Arbeitest Du schon am nächsten Projekt?

„Ich bin in der Ideensammelphase. Ich würde mich als nächstes gerne Richtung Roman orientieren. Weil ,Schulfrust' war schon sehr Ich-bezogen und in ,Einsatz am Wurstregal' geht es auch um meine Erfahrungen.“

Würdest Du alles wieder so machen?

„Nach Berlin zu ziehen, war auf jeden Fall die beste Entscheidung meines Lebens. Das war natürlich anstrengend, aber man hat sehr viele Erfahrungen gemacht.

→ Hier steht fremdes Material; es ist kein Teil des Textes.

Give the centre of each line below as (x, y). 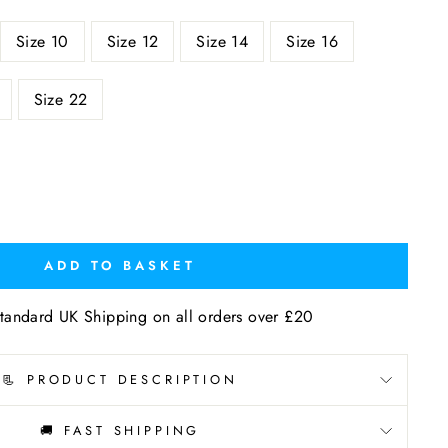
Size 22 (60, 99)
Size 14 (222, 41)
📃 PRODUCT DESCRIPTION (120, 379)
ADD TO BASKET (120, 265)
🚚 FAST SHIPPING (120, 430)
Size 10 (42, 41)
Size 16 (312, 41)
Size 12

Und hätte ich noch zwei Jahre in Darmstadt rumgegammelt, wäre das nicht so toll gewesen. Ich hab mir das ja auch immer so eingeteilt, dass ich trotz der Jobs abends noch Party machen konnte. Und ich glaube Party in Berlin ist wesentlich cooler als Party in Darmstadt.“

Was nimmst Du mit aus Deinen vielen Jobs?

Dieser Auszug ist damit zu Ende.